To determine if tf-idf was having a positive effect when compared to tf, we first took the evaluation measures on the 7888 tuples of (weighting, dataset, algorithm, #clusters) for the tf and tf-idf weightings and collapsed them by averaging each evaluation measure over the number of clusters. This gave 272 tuples of (weighting, dataset, algorithm) with averaged evaluation measures. From these tuples we derived three tables comparing tf and tf-idf weighting; (1) By dataset and average over all clustering algorithm for that dataset (Table 3); (2). By dataset and the best clustering algorithm for that dataset (Table 4); and (3). By algorithm (Table 5).

Table 3 The percentage change in evaluation measures when using tf-idf document representations over tf, by dataset and overall
Table 4 The best clustering algorithm for tf and tf-idf weighting on each dataset by each evaluation measure
Table 5 Improvements by clustering algorithms when using tf-idf over tf weighting

The overall row in Table 3 indicates that, on average, tf-idf offers improved results over tf. However, tf-idf is actually substantially worse than tf for re0 and somewhat worse for fbis and new3. Table 4 shows the best clustering algorithm for each dataset and weighting, by each of the four evaluation measures. One can see that Table 4 is mostly consistent with Table 3 in terms of the when tf-idf or tf is better, with the best tf and tf-idf results being closer, in general, than average tf and tf-idf results.

A possible reason for idf’s harmful effect on some datasets is apparent from a nearest neighbor analysis. For each dataset and weighting we calculated the percentage of r-nearest neighbors, per document, that share the same label as that document. Figure 1 presents the results of this analysis for r = 1–30. Considering just the tf and tf-idf lines for the moment, we see definite trends. For re0, where idf is harmful, we see tf-idf yielding a consistently worse nearest neighborhood than tf. For the datasets where idf is beneficial (re1, tr31, tr41, tr45, and wap), we see tf yielding better small neighborhoods, but as r increases tf-idf reduces less than tf, yielding substantially better neighborhoods than tf at higher rs. For new3 and fbis, where idf is only somewhat harmful, we see that tf again begins with better neighborhoods, but as r increases tf and tf-idf approach the same quality of neighborhood (as opposed to tf-idf becoming better). As all clustering algorithms are more or less dependent on the quality of nearest neighborhoods, this provides a reasonable explanation for our different by-dataset results.

Fig. 1
figure 1

Percentages of r-nearest neighbors (using cosine) that share the same label for each dataset

The average improvement by algorithms presented in Table 5 are split in to hierarchical and partitional groups (note that RB-Kmeans and other repeated bisection methods are placed in the hierarchical section as they generate hierarchies of clusters, even though the splitting decision at each level is based around partitioning). It is immediately notable from Table 5 the benefit of idf is not divisible along partitional versus hierarchical lines. For example, UPGMA and NC-NMF gain the largest benefit from using tf-idf, the former being hierarchical and the latter partitional. Another notable aspect is that the better clustering algorithms (from Table 4, 6 and 7) benefit less from tf-idf than most of the other algorithms (except Slink and Clink).
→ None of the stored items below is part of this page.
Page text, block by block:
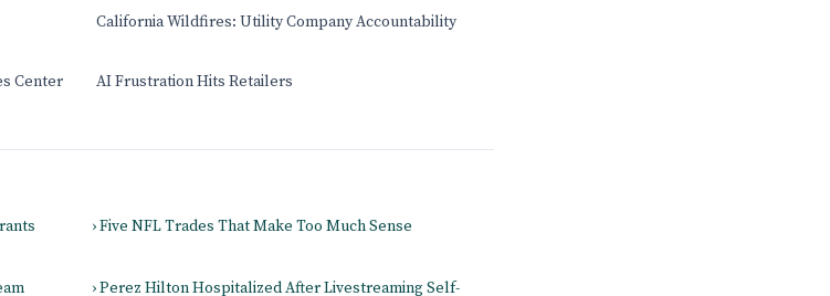
California Wildfires: Utility Company Accountability
Center
AI Frustration Hits Retailers
› Five NFL Trades That Make Too Much Sense
› Perez Hilton Hospitalized After Livestreaming Self-
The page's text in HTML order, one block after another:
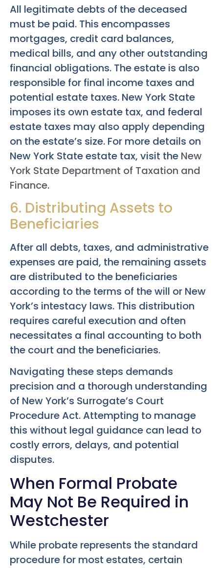
All legitimate debts of the deceased
must be paid. This encompasses
mortgages, credit card balances,
medical bills, and any other outstanding
financial obligations. The estate is also
responsible for final income taxes and
potential estate taxes. New York State
imposes its own estate tax, and federal
estate taxes may also apply depending
on the estate’s size. For more details on
New York State estate tax, visit the New
York State Department of Taxation and
Finance.
6. Distributing Assets to
Beneficiaries
After all debts, taxes, and administrative
expenses are paid, the remaining assets
are distributed to the beneficiaries
according to the terms of the will or New
York’s intestacy laws. This distribution
requires careful execution and often
necessitates a final accounting to both
the court and the beneficiaries.
Navigating these steps demands
precision and a thorough understanding
of New York’s Surrogate’s Court
Procedure Act. Attempting to manage
this without legal guidance can lead to
costly errors, delays, and potential
disputes.
When Formal Probate
May Not Be Required in
Westchester
While probate represents the standard
procedure for most estates, certain

Table 6 Algorithmic rankings by our evaluation measures when using tf
Table 7 Algorithmic rankings by our evaluation measures when using tf-idf

A noteworthy side point uncovered from our investigation of tf versus tf-idf weighting is that certain algorithms appear to favor certain evaluation methods. To show this, we used the dataset collapsed by number of clusters again. For each weighting, dataset, and evaluation measure, the clustering algorithms were ranked by their evaluation measure, from one (best) to 17 (worst). We then computed each algorithm’s average rank by weighting and evaluation measure. Table 6 shows our algorithms, ordered by this average ranking (from best to worst) when tf is used, for each evaluation measure. Table 7 shows similar results for tf-idf weighting.
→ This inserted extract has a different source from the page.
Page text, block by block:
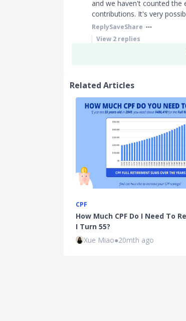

The most striking inconsistency in Tables 6 and 7 is the behavior of FQ. We notice that RB-H1 and RB-I2, which are overall the best algorithms, rank much lower by FQ for both tf and tf-idf weighting. Also, for both tf and tf-idf, UPGMA fairs much better with FQ than with other measures, as do Direct-H1 and Direct-I2. A Kendall’s τ test for correlation between pairs of the eight rankings in Tables 6 and 7 is presented in Table 8. One may note a relatively strong measure of agreement between tf NMI, tf PQ, tf EQ, tf-idf NMI, tf-idf PQ, and tf-idf EQ rankings, with the minimum τ between any pair of those being 0.618. Perhaps unsurprisingly, the tf FQ and tf-idf FQ rankings have a τ of 0.5, with much lower (even negative in one case) τs with the other six rankings.

Table 8 Kendall’s τ correlation between all the rankings in Tables 6 and 7

A potential source for FQ’s large disagreement is visible from its formula. NMI, FQ, PQ, and EQ may be decomposed to contain ‘by cluster’ contributions to their overall values. For example, in PQ the contribution of a single cluster to the overall PQ score is, using the notation from the evaluation measure section, \(p(a)\max_{b\in B} \frac{p(a,b)} {p(a)}\). The by-cluster contributions of NMI, PQ, and EQ reference two things; (1) the cluster itself; and (2) the true labeling. None of their by cluster contributions directly reference the other clusters in the clustering. However, this is not the case of FQ. If a cluster has any by cluster contribution in FQ can only be determined by examining if its F1 score for some b exceeds all other clusters’ F1s for that b. This reference to other clusters within the clustering makes FQ distinct from the other measures. While it is difficult to say whether this distinctness makes FQ a poor evaluation measure in general, it at least makes FQ problematic from the standpoint of it being inconsistent with the other quality notions we examined.

With respect to which algorithms are better, several algorithms have generally high ranks in Tables 6 and 7, including RB-H1, RB-h2, Agglo-H1, Agglo-I2, and Spect-Sy. RB-Kmeans and NC-NMF perform well with tf-idf evaluation measures only. Interestingly, Kmeans performs reasonably well by all measures. On the other hand, we note that Slink and Clink provide uniformly poor performance.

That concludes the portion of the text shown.